There should be no compromise with capitalism. It must be replaced from without, not temporized with from within. Father Luigi Ligutti, the leader of the Catholic agrarian movement, always stressed that you could not teach your children good solid family values and then send them out into the anti-family capitalist world. The vast majority of children will become what the world is – which is why Father Ligutti stressed the need for a Christian agrarian world in which Christian children would stay pro-family and Christian.

Now those men who have made it in the capitalist world, the diesel engine types like Josiah Bounderby of Coketown and Rush Limbaugh of conservative fame, will assert that the capitalist system is the very best possible system and that only envious ‘sickies’ (see Ernest Van den Haag’s book, Capitalism: Sources of Hostility in which he asserts precisely that), who can’t ‘cut the mustard’ criticize capitalism. But the diesel engine types achieve their success at the cost of others’ livelihoods and at the cost of their own souls. And even many of the diesel engines must worry about losing their high tech jobs to lower paid techies from another country. After all, the “free” market is no respecter of persons.
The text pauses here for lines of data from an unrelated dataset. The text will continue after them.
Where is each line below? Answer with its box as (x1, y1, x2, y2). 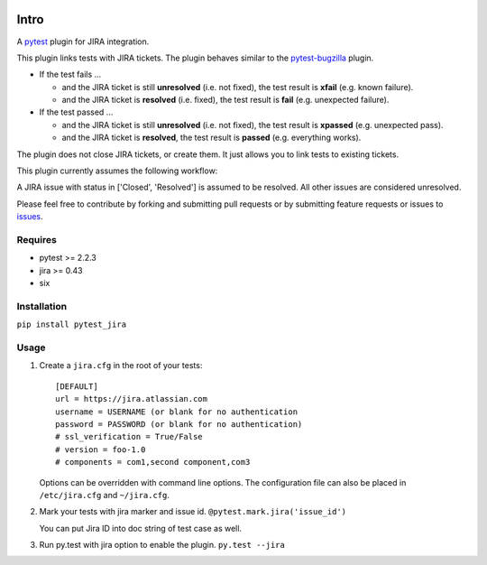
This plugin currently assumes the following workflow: (16, 165, 218, 176)
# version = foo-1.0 (55, 444, 146, 455)
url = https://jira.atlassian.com (55, 394, 207, 404)
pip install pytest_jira (16, 320, 126, 329)
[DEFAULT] (55, 381, 98, 392)
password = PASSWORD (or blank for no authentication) (55, 419, 303, 429)
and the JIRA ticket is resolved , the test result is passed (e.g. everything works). (61, 132, 362, 144)
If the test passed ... (39, 107, 114, 117)
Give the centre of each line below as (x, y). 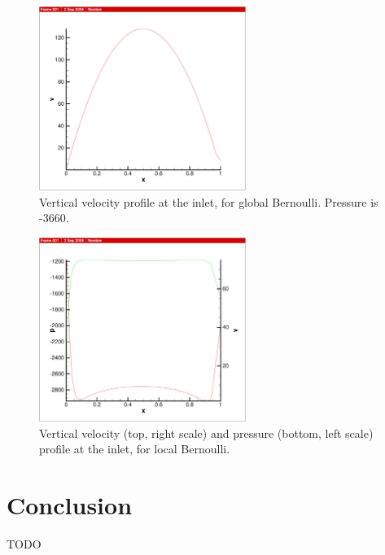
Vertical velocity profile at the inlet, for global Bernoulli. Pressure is (209, 201)
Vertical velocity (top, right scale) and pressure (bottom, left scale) (206, 433)
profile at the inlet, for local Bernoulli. (135, 449)
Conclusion (70, 504)
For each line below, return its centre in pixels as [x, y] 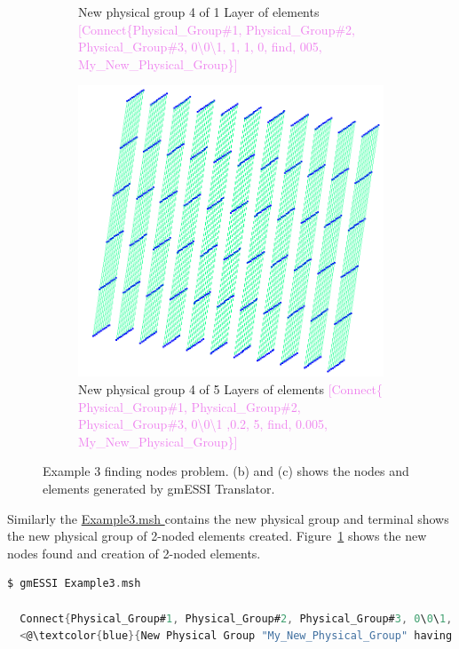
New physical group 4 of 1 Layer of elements [199, 12]
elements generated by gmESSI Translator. [159, 489]
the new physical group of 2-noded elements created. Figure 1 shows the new [217, 536]
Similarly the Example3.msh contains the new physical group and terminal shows [228, 518]
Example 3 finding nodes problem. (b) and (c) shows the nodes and [226, 471]
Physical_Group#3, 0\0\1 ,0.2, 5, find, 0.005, [203, 424]
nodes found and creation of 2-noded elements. [134, 553]
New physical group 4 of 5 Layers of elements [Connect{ [231, 389]
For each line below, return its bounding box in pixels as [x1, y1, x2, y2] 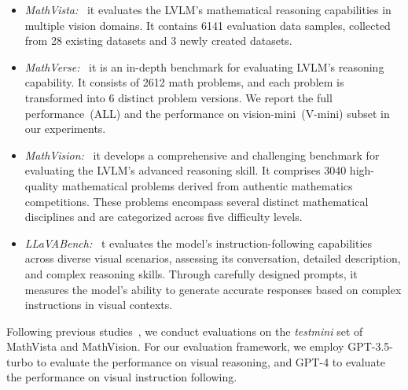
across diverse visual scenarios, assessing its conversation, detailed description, [24, 250, 401, 267]
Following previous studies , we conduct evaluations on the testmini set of [6, 322, 363, 339]
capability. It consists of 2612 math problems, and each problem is [24, 74, 344, 90]
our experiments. [24, 120, 106, 137]
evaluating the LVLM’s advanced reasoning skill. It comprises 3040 [24, 162, 347, 178]
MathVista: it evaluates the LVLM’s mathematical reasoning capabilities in [24, 2, 391, 17]
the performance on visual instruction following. [6, 369, 237, 385]
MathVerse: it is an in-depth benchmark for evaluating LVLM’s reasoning [24, 58, 384, 75]

Our economy fails to support the patriarchal family, and it also fails on another important level. The work done in our economy kills the souls of the men and women doing the work. The family farm has been replaced by the large, corporate farm, and the family cobbler has become a factory worker in a Payless Shoe Store. But lest we despair, we are told that there are plenty of jobs left at MacDonald’s and Taco Bell. Even the high tech jobs that pay well generally consist of making products that are unnecessary, and then convincing people that they will die without them. The type of lying that goes on to sell useless products, which has become second nature to us, debases our culture. C. S. Lewis and Dorothy L. Sayers were the last people I’ve read who still talked about the soulless nature of work in the 20th century. If a man works at his computer for a company that makes replacement buttons for tuxedoes, or if another man works in a factory putting one piece of machinery into a machine with thousands of parts, will either man really have a soul left at the end of his working life? Or if a woman is forced to work outside the home and devote her energies to serving millions every day at MacDonald’s, will she still be able to claim a soul that is her own?

The ultimate dream of the capitalist is to wake up in the morning, walk out on his balcony, and see an array of Wal-Marts, hamburger franchises, corporate farms, and ball-bearing factories, all owned by him and controlled by him through the Internet. He will also be a supporter of family values, in the broadminded sense of the term, of course.

We have lived with the notion that there are only two economic systems, communism and capitalism, for so long that we forget that both ‘isms’ are relatively new. Frank Owsley’s work on the pre-Civil War South and Walter Scott’s various historical books and historical novels all give us glimpses of societies that at least attempted to arrange their economic lives as if the Christian God had once visited this earth.
“The national dustmen, after entertaining one another with a great many noisy little fights among themselves, had dispersed for the present, and Mr. Gradgrind was at home for the vacation.

“He sat writing in the room with the deadly statistical clock, proving something no doubt—probably, in the main, that the Good Samaritan was a Bad Economist.”